◆ Activity ◆
The data must be reproduced verbatim; images are to be omitted.

☆ ☆ ☆

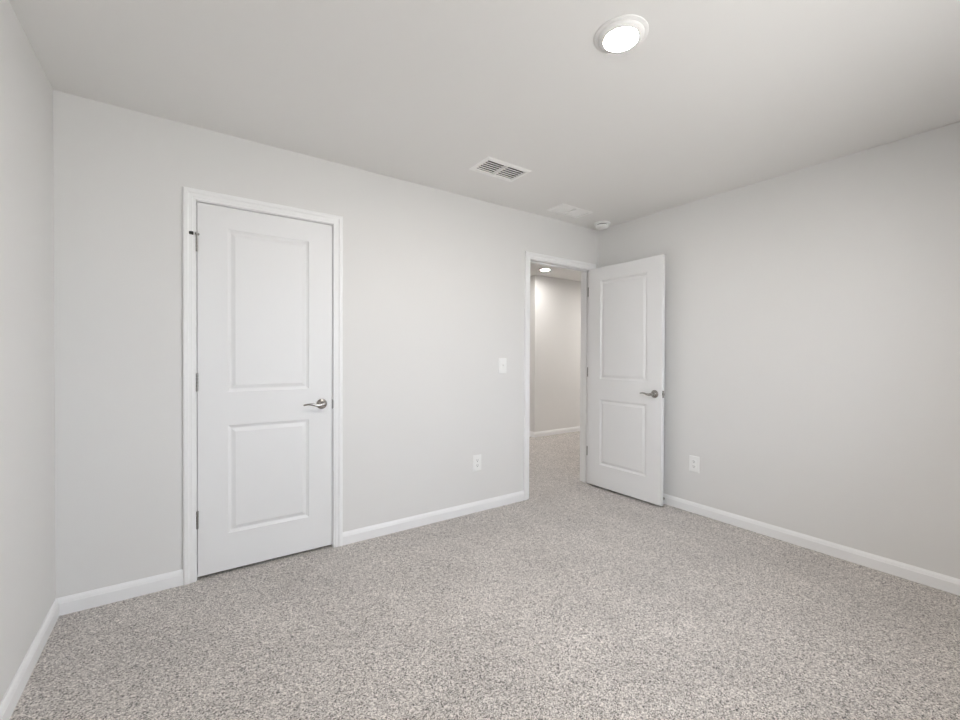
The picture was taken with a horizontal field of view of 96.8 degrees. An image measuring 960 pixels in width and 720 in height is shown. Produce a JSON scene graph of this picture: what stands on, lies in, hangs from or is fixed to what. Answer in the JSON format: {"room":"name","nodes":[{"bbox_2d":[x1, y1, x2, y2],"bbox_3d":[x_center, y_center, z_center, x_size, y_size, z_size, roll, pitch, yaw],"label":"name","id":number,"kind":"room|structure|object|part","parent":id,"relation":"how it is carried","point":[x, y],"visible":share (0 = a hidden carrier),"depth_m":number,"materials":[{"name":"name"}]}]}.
{"room":"empty bedroom","nodes":[
{"label":"empty bedroom","id":0,"kind":"room"},
{"bbox_2d":[0,0,55,702],"bbox_3d":[-1.065,-0.009,0.562,0.115,2.448,3.608,0,1,-35],"label":"wall","id":1,"kind":"structure","parent":0,"point":[27,353],"depth_m":1.61,"materials":[{"name":"paint"}]},
{"bbox_2d":[0,599,58,719],"bbox_3d":[-1.018,1.175,0.610,0.014,0.080,3.378,0,1,-35],"label":"baseboard","id":2,"kind":"structure","parent":1,"relation":"attached to","point":[14,692],"depth_m":1.60,"materials":[{"name":"white wood"}]},
{"bbox_2d":[53,90,597,597],"bbox_3d":[-0.408,-0.031,3.143,3.906,2.448,0.115,0,1,-35],"label":"wall","id":3,"kind":"structure","parent":0,"point":[434,279],"depth_m":2.46,"materials":[{"name":"paint"}]},
{"bbox_2d":[189,202,331,576],"bbox_3d":[-1.259,0.163,2.510,0.751,2.029,0.148,0,1,-35],"label":"door","id":4,"kind":"structure","parent":3,"relation":"in","point":[264,373],"depth_m":2.48,"materials":[{"name":"white wood"}]},
{"bbox_3d":[-1.014,0.276,2.606,0.123,0.027,0.019,0,1,-31],"label":"lever","id":5,"kind":"part","parent":4,"relation":"part of","materials":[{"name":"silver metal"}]},
{"bbox_2d":[182,186,342,584],"bbox_3d":[-1.261,0.139,2.544,0.841,2.112,0.132,0,1,-35],"label":"door frame","id":6,"kind":"structure","parent":3,"relation":"attached to","point":[191,196],"depth_m":2.32,"materials":[{"name":"white wood"}]},
{"bbox_3d":[-1.266,0.169,2.551,0.719,2.051,0.035,0,1,-35],"label":"door stop moulding","id":7,"kind":"part","parent":6,"relation":"part of","materials":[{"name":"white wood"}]},
{"bbox_2d":[56,491,523,615],"bbox_3d":[-0.805,1.154,2.805,2.866,0.080,0.014,0,1,-35],"label":"baseboard","id":8,"kind":"structure","parent":3,"relation":"attached to","point":[73,603],"depth_m":2.26,"materials":[{"name":"white wood"}]},
{"bbox_2d":[473,454,480,471],"bbox_3d":[-0.022,0.809,3.347,0.079,0.125,0.008,0,1,-35],"label":"power outlet","id":9,"kind":"object","parent":3,"relation":"attached to","point":[476,458],"visible":1,"depth_m":3.34,"materials":[{"name":"white plastic"}]},
{"bbox_2d":[499,358,506,372],"bbox_3d":[0.190,0.047,3.477,0.079,0.125,0.019,0,1,-35],"label":"light switch","id":10,"kind":"object","parent":3,"relation":"attached to","point":[502,361],"visible":1,"depth_m":3.48,"materials":[{"name":"white plastic"}]},
{"bbox_2d":[523,251,595,499],"bbox_3d":[0.707,0.135,3.919,0.891,2.112,0.149,0,1,-35],"label":"door frame","id":11,"kind":"structure","parent":3,"relation":"attached to","point":[530,257],"depth_m":3.92,"materials":[{"name":"white wood"}]},
{"bbox_3d":[0.707,0.165,3.919,0.769,2.051,0.035,0,1,-35],"label":"door stop moulding","id":12,"kind":"part","parent":11,"relation":"part of","materials":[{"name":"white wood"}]},
{"bbox_3d":[0.669,0.134,3.973,0.891,2.112,0.017,0,1,-35],"label":"casing","id":13,"kind":"part","parent":11,"relation":"part of","materials":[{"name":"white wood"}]},
{"bbox_2d":[587,254,664,505],"bbox_3d":[1.261,0.162,3.753,0.148,2.029,0.780,0,1,-35],"label":"door","id":14,"kind":"structure","parent":3,"relation":"in","point":[626,314],"depth_m":3.70,"materials":[{"name":"white wood"}]},
{"bbox_2d":[9,0,959,281],"bbox_3d":[0.620,-1.317,4.895,7.827,0.100,8.835,0,1,-35],"label":"ceiling","id":15,"kind":"structure","parent":0,"point":[718,96],"depth_m":1.91,"materials":[{"name":"paint"}]},
{"bbox_2d":[470,156,530,181],"bbox_3d":[0.136,-1.315,2.799,0.355,0.149,0.217,0,1,-35],"label":"ceiling vent","id":16,"kind":"object","parent":15,"relation":"in","point":[490,166],"visible":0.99,"depth_m":2.81,"materials":[{"name":"white metal"}]},
{"bbox_2d":[539,267,551,270],"bbox_3d":[0.909,-1.267,5.961,0.184,0.018,0.184,0,1,-35],"label":"recessed light","id":17,"kind":"object","parent":15,"relation":"in","point":[544,268],"visible":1,"depth_m":5.93,"materials":[{"name":"plastic"}]},
{"bbox_2d":[547,203,592,217],"bbox_3d":[0.759,-1.319,3.585,0.363,0.149,0.189,0,1,-35],"label":"ceiling vent","id":18,"kind":"object","parent":15,"relation":"in","point":[564,209],"visible":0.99,"depth_m":3.58,"materials":[{"name":"white plastic"}]},
{"bbox_2d":[594,221,609,229],"bbox_3d":[1.121,-1.230,3.911,0.145,0.051,0.145,0,1,-35],"label":"smoke detector","id":19,"kind":"object","parent":15,"relation":"attached to","point":[600,225],"visible":1,"depth_m":3.88,"materials":[{"name":"white plastic"}]},
{"bbox_2d":[594,14,648,53],"bbox_3d":[0.536,-1.227,1.622,0.198,0.018,0.198,0,1,-35],"label":"recessed light","id":20,"kind":"object","parent":15,"relation":"in","point":[623,33],"visible":1,"depth_m":1.60,"materials":[{"name":"plastic"}]},
{"bbox_2d":[10,431,959,719],"bbox_3d":[0.574,1.205,4.956,7.812,0.050,8.935,0,1,-35],"label":"floor","id":21,"kind":"structure","parent":0,"point":[575,599],"depth_m":1.88,"materials":[{"name":"carpet"}]},
{"bbox_2d":[529,275,580,431],"bbox_3d":[1.022,-0.076,8.557,2.767,2.448,3.300,0,1,-35],"label":"wall","id":22,"kind":"structure","parent":0,"point":[555,303],"depth_m":6.65,"materials":[{"name":"paint"}]},
{"bbox_2d":[529,426,579,437],"bbox_3d":[1.048,1.108,8.512,2.781,0.080,3.198,0,1,-35],"label":"baseboard","id":23,"kind":"structure","parent":22,"relation":"attached to","point":[570,429],"depth_m":6.64,"materials":[{"name":"white wood"}]},
{"bbox_2d":[597,121,959,578],"bbox_3d":[2.177,-0.015,2.741,0.115,2.448,3.493,0,1,-35],"label":"wall","id":24,"kind":"structure","parent":0,"point":[812,363],"depth_m":2.66,"materials":[{"name":"paint"}]},
{"bbox_2d":[689,455,698,472],"bbox_3d":[1.683,0.818,3.349,0.008,0.125,0.079,0,1,-35],"label":"power outlet","id":25,"kind":"object","parent":24,"relation":"attached to","point":[693,460],"visible":1,"depth_m":3.35,"materials":[{"name":"white plastic"}]},
{"bbox_2d":[663,493,959,595],"bbox_3d":[2.087,1.168,2.763,0.014,0.080,3.378,0,1,-35],"label":"baseboard","id":26,"kind":"structure","parent":24,"relation":"attached to","point":[939,581],"depth_m":2.64,"materials":[{"name":"white wood"}]}
]}

☆ ☆ ☆

◆ Reply ◆
The picture was taken with a horizontal field of view of 96.8 degrees. An image measuring 960 pixels in width and 720 in height is shown. Produce a JSON scene graph of this picture: what stands on, lies in, hangs from or is fixed to what. Answer in the JSON format: {"room":"name","nodes":[{"bbox_2d":[x1, y1, x2, y2],"bbox_3d":[x_center, y_center, z_center, x_size, y_size, z_size, roll, pitch, yaw],"label":"name","id":number,"kind":"room|structure|object|part","parent":id,"relation":"how it is carried","point":[x, y],"visible":share (0 = a hidden carrier),"depth_m":number,"materials":[{"name":"name"}]}]}.
{"room":"empty bedroom","nodes":[
{"label":"empty bedroom","id":0,"kind":"room"},
{"bbox_2d":[0,0,55,702],"bbox_3d":[-1.065,-0.009,0.562,0.115,2.448,3.608,0,1,-35],"label":"wall","id":1,"kind":"structure","parent":0,"point":[27,353],"depth_m":1.61,"materials":[{"name":"paint"}]},
{"bbox_2d":[0,599,58,719],"bbox_3d":[-1.018,1.175,0.610,0.014,0.080,3.378,0,1,-35],"label":"baseboard","id":2,"kind":"structure","parent":1,"relation":"attached to","point":[14,692],"depth_m":1.60,"materials":[{"name":"white wood"}]},
{"bbox_2d":[53,90,597,597],"bbox_3d":[-0.408,-0.031,3.143,3.906,2.448,0.115,0,1,-35],"label":"wall","id":3,"kind":"structure","parent":0,"point":[434,279],"depth_m":2.46,"materials":[{"name":"paint"}]},
{"bbox_2d":[189,202,331,576],"bbox_3d":[-1.259,0.163,2.510,0.751,2.029,0.148,0,1,-35],"label":"door","id":4,"kind":"structure","parent":3,"relation":"in","point":[264,373],"depth_m":2.48,"materials":[{"name":"white wood"}]},
{"bbox_3d":[-1.014,0.276,2.606,0.123,0.027,0.019,0,1,-31],"label":"lever","id":5,"kind":"part","parent":4,"relation":"part of","materials":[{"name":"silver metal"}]},
{"bbox_2d":[182,186,342,584],"bbox_3d":[-1.261,0.139,2.544,0.841,2.112,0.132,0,1,-35],"label":"door frame","id":6,"kind":"structure","parent":3,"relation":"attached to","point":[191,196],"depth_m":2.32,"materials":[{"name":"white wood"}]},
{"bbox_3d":[-1.266,0.169,2.551,0.719,2.051,0.035,0,1,-35],"label":"door stop moulding","id":7,"kind":"part","parent":6,"relation":"part of","materials":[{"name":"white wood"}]},
{"bbox_2d":[56,491,523,615],"bbox_3d":[-0.805,1.154,2.805,2.866,0.080,0.014,0,1,-35],"label":"baseboard","id":8,"kind":"structure","parent":3,"relation":"attached to","point":[73,603],"depth_m":2.26,"materials":[{"name":"white wood"}]},
{"bbox_2d":[473,454,480,471],"bbox_3d":[-0.022,0.809,3.347,0.079,0.125,0.008,0,1,-35],"label":"power outlet","id":9,"kind":"object","parent":3,"relation":"attached to","point":[476,458],"visible":1,"depth_m":3.34,"materials":[{"name":"white plastic"}]},
{"bbox_2d":[499,358,506,372],"bbox_3d":[0.190,0.047,3.477,0.079,0.125,0.019,0,1,-35],"label":"light switch","id":10,"kind":"object","parent":3,"relation":"attached to","point":[502,361],"visible":1,"depth_m":3.48,"materials":[{"name":"white plastic"}]},
{"bbox_2d":[523,251,595,499],"bbox_3d":[0.707,0.135,3.919,0.891,2.112,0.149,0,1,-35],"label":"door frame","id":11,"kind":"structure","parent":3,"relation":"attached to","point":[530,257],"depth_m":3.92,"materials":[{"name":"white wood"}]},
{"bbox_3d":[0.707,0.165,3.919,0.769,2.051,0.035,0,1,-35],"label":"door stop moulding","id":12,"kind":"part","parent":11,"relation":"part of","materials":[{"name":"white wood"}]},
{"bbox_3d":[0.669,0.134,3.973,0.891,2.112,0.017,0,1,-35],"label":"casing","id":13,"kind":"part","parent":11,"relation":"part of","materials":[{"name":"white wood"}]},
{"bbox_2d":[587,254,664,505],"bbox_3d":[1.261,0.162,3.753,0.148,2.029,0.780,0,1,-35],"label":"door","id":14,"kind":"structure","parent":3,"relation":"in","point":[626,314],"depth_m":3.70,"materials":[{"name":"white wood"}]},
{"bbox_2d":[9,0,959,281],"bbox_3d":[0.620,-1.317,4.895,7.827,0.100,8.835,0,1,-35],"label":"ceiling","id":15,"kind":"structure","parent":0,"point":[718,96],"depth_m":1.91,"materials":[{"name":"paint"}]},
{"bbox_2d":[470,156,530,181],"bbox_3d":[0.136,-1.315,2.799,0.355,0.149,0.217,0,1,-35],"label":"ceiling vent","id":16,"kind":"object","parent":15,"relation":"in","point":[490,166],"visible":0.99,"depth_m":2.81,"materials":[{"name":"white metal"}]},
{"bbox_2d":[539,267,551,270],"bbox_3d":[0.909,-1.267,5.961,0.184,0.018,0.184,0,1,-35],"label":"recessed light","id":17,"kind":"object","parent":15,"relation":"in","point":[544,268],"visible":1,"depth_m":5.93,"materials":[{"name":"plastic"}]},
{"bbox_2d":[547,203,592,217],"bbox_3d":[0.759,-1.319,3.585,0.363,0.149,0.189,0,1,-35],"label":"ceiling vent","id":18,"kind":"object","parent":15,"relation":"in","point":[564,209],"visible":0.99,"depth_m":3.58,"materials":[{"name":"white plastic"}]},
{"bbox_2d":[594,221,609,229],"bbox_3d":[1.121,-1.230,3.911,0.145,0.051,0.145,0,1,-35],"label":"smoke detector","id":19,"kind":"object","parent":15,"relation":"attached to","point":[600,225],"visible":1,"depth_m":3.88,"materials":[{"name":"white plastic"}]},
{"bbox_2d":[594,14,648,53],"bbox_3d":[0.536,-1.227,1.622,0.198,0.018,0.198,0,1,-35],"label":"recessed light","id":20,"kind":"object","parent":15,"relation":"in","point":[623,33],"visible":1,"depth_m":1.60,"materials":[{"name":"plastic"}]},
{"bbox_2d":[10,431,959,719],"bbox_3d":[0.574,1.205,4.956,7.812,0.050,8.935,0,1,-35],"label":"floor","id":21,"kind":"structure","parent":0,"point":[575,599],"depth_m":1.88,"materials":[{"name":"carpet"}]},
{"bbox_2d":[529,275,580,431],"bbox_3d":[1.022,-0.076,8.557,2.767,2.448,3.300,0,1,-35],"label":"wall","id":22,"kind":"structure","parent":0,"point":[555,303],"depth_m":6.65,"materials":[{"name":"paint"}]},
{"bbox_2d":[529,426,579,437],"bbox_3d":[1.048,1.108,8.512,2.781,0.080,3.198,0,1,-35],"label":"baseboard","id":23,"kind":"structure","parent":22,"relation":"attached to","point":[570,429],"depth_m":6.64,"materials":[{"name":"white wood"}]},
{"bbox_2d":[597,121,959,578],"bbox_3d":[2.177,-0.015,2.741,0.115,2.448,3.493,0,1,-35],"label":"wall","id":24,"kind":"structure","parent":0,"point":[812,363],"depth_m":2.66,"materials":[{"name":"paint"}]},
{"bbox_2d":[689,455,698,472],"bbox_3d":[1.683,0.818,3.349,0.008,0.125,0.079,0,1,-35],"label":"power outlet","id":25,"kind":"object","parent":24,"relation":"attached to","point":[693,460],"visible":1,"depth_m":3.35,"materials":[{"name":"white plastic"}]},
{"bbox_2d":[663,493,959,595],"bbox_3d":[2.087,1.168,2.763,0.014,0.080,3.378,0,1,-35],"label":"baseboard","id":26,"kind":"structure","parent":24,"relation":"attached to","point":[939,581],"depth_m":2.64,"materials":[{"name":"white wood"}]}
]}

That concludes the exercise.